● WHAT THE TASK REQUIRES
State how many lines in the listing include the word "Paging", and give no other text.

● MATERIALS PROVIDED
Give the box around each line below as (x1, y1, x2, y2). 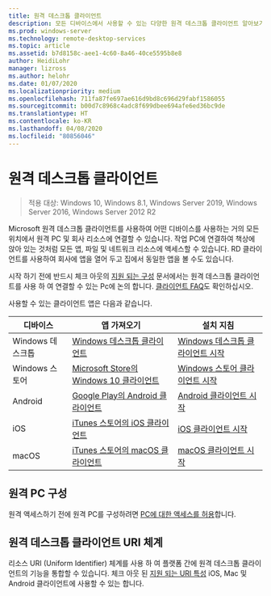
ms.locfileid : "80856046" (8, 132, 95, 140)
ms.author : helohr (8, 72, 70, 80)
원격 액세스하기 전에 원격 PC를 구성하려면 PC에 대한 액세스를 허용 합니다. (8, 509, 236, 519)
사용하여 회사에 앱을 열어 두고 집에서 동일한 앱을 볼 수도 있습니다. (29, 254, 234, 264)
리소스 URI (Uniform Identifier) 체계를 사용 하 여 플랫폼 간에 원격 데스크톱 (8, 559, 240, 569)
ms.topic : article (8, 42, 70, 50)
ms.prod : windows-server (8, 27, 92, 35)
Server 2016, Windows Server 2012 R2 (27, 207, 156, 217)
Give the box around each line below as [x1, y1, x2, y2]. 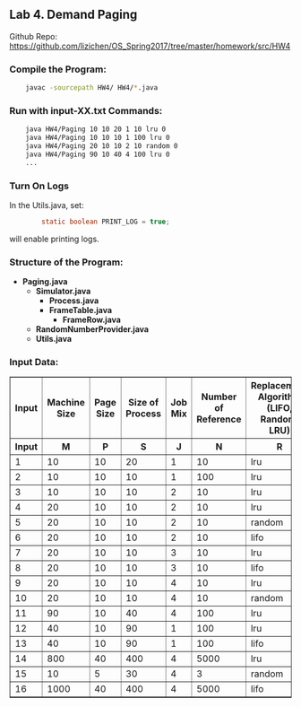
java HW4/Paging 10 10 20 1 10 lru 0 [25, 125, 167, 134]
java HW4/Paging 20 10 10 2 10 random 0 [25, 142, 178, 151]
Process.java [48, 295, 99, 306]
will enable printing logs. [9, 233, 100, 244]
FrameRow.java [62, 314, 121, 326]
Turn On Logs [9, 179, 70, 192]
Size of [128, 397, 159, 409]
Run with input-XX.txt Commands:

● TASK RESULT
2